* WHAT THE EXERCISE ASKS
Retype nothing but the lines from the start of the material up to and including the line with "Other ITI Sites". Pictures don't belong in the copy.
--- START ---
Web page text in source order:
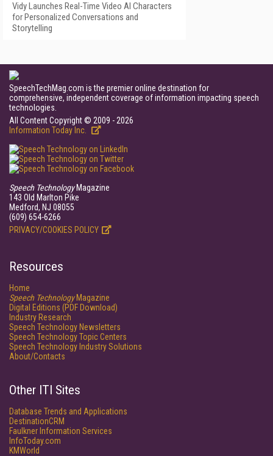
Vidy Launches Real-Time Video AI Characters
for Personalized Conversations and
Storytelling
SpeechTechMag.com is the premier online destination for
comprehensive, independent coverage of information impacting speech
technologies.
All Content Copyright © 2009 - 2026
Information Today Inc.
Speech TechnologyMagazine
143 Old Marlton Pike
Medford, NJ 08055
(609) 654-6266
PRIVACY/COOKIES POLICY
Resources
Home
Speech TechnologyMagazine
Digital Editions (PDF Download)
Industry Research
Speech Technology Newsletters
Speech Technology Topic Centers
Speech Technology Industry Solutions
About/Contacts
Other ITI Sites
Database Trends and Applications
DestinationCRM
Faulkner Information Services
InfoToday.com
KMWorld
--- END ---
* SOLVED PROBLEM
Web page text in source order:
Vidy Launches Real-Time Video AI Characters
for Personalized Conversations and
Storytelling
SpeechTechMag.com is the premier online destination for
comprehensive, independent coverage of information impacting speech
technologies.
All Content Copyright © 2009 - 2026
Information Today Inc.
Speech TechnologyMagazine
143 Old Marlton Pike
Medford, NJ 08055
(609) 654-6266
PRIVACY/COOKIES POLICY
Resources
Home
Speech TechnologyMagazine
Digital Editions (PDF Download)
Industry Research
Speech Technology Newsletters
Speech Technology Topic Centers
Speech Technology Industry Solutions
About/Contacts
Other ITI Sites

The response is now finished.